**Data in this exercise**
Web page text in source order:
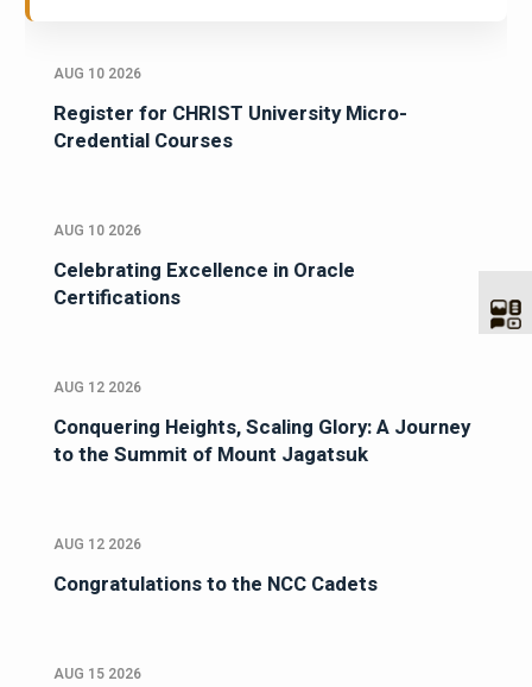
AUG 10 2026
Register for CHRIST University Micro-
Credential Courses
AUG 10 2026
Celebrating Excellence in Oracle
Certifications
AUG 12 2026
Conquering Heights, Scaling Glory: A Journey
to the Summit of Mount Jagatsuk
AUG 12 2026
Congratulations to the NCC Cadets
AUG 15 2026

**What you have to do**
Pictures in the records should not appear in your copy, but everything else must be transcribed exactly.

**Solution to this problem**
Web page text in source order:
AUG 10 2026
Register for CHRIST University Micro-
Credential Courses
AUG 10 2026
Celebrating Excellence in Oracle
Certifications
AUG 12 2026
Conquering Heights, Scaling Glory: A Journey
to the Summit of Mount Jagatsuk
AUG 12 2026
Congratulations to the NCC Cadets
AUG 15 2026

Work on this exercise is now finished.